The most widespread hazard was the creation of massive volcanic mudflows, known as lahars. Lahars formed when hot volcanic material mixed with the mountain’s abundant glacial ice and water, sending torrents of debris and sediment down major river valleys. Deposits traveled over 30 miles down the Sandy River and 9 miles down the White River, altering the surrounding lowlands. The Lewis and Clark Expedition, passing in 1805, noted the Sandy River was choked with sediment from these recent events.
Minor Activity Since the Last Major Event
Since the Old Maid period ended in the late 1790s, Mount Hood has remained largely quiet, with no confirmed magmatic eruption. However, the mountain is not dormant and shows continuous signs of a persistent internal heat source. The most visible evidence of this activity is the presence of fumaroles, or steam vents, clustered near Crater Rock.
These vents release gases primarily composed of water vapor, carbon dioxide (CO2), and hydrogen sulfide (H2S). Steam temperatures generally range between 50 and \(85^\circ\text{C}\), indicating the volcano maintains an active hydrothermal system. Scientists routinely sample these gases to monitor for changes in chemical composition, which could signal new magma rising deep below.
The volcano also experiences frequent, small earthquake swarms, typically occurring one to three times annually. These swarms usually last from a few hours to a few days, located several miles south of the summit at depths around 4 to 7 kilometers. Analysis indicates these seismic events are tectonic in origin, caused by regional stresses on faults rather than magma movement. However, some burst-like swarms are likely caused by the movement of superheated hydrothermal fluids within the mountain’s plumbing system.
Current Status and Future Eruption Potential
Mount Hood is closely monitored by the U.S. Geological Survey (USGS) Cascades Volcano Observatory (CVO). It is currently at a Volcano Alert Level of NORMAL and an Aviation Color Code of GREEN, indicating background, non-eruptive activity. The monitoring network includes an array of instruments to detect the earliest signs of unrest. Broadband seismometers detect small earthquakes, while sensitive GPS receivers measure minute changes in the volcano’s shape, which would indicate ground inflation from rising magma. Gas sensors and annual sampling track the temperature and composition of the fumarole gases near Crater Rock.

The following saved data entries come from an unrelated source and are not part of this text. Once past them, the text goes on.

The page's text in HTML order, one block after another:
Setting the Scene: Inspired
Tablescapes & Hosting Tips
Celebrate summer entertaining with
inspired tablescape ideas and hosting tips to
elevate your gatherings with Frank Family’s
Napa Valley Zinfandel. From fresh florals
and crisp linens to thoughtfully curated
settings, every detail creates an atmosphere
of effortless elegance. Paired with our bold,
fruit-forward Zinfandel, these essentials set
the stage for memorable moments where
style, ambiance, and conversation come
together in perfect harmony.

Any sudden, persistent increase in seismicity, a significant change in gas chemistry, or measurable ground swelling would prompt an immediate elevation of the alert level. Given its history, Mount Hood is certain to erupt again, though the timing remains unpredictable. The next eruption is expected to be similar to the Old Maid events: slow growth and collapse of a lava dome, accompanied by pyroclastic flows and large lahars. Because of the volume of snow and ice on the mountain, future lahars pose the primary near-term hazard, threatening communities and infrastructure along the Sandy and White River drainages.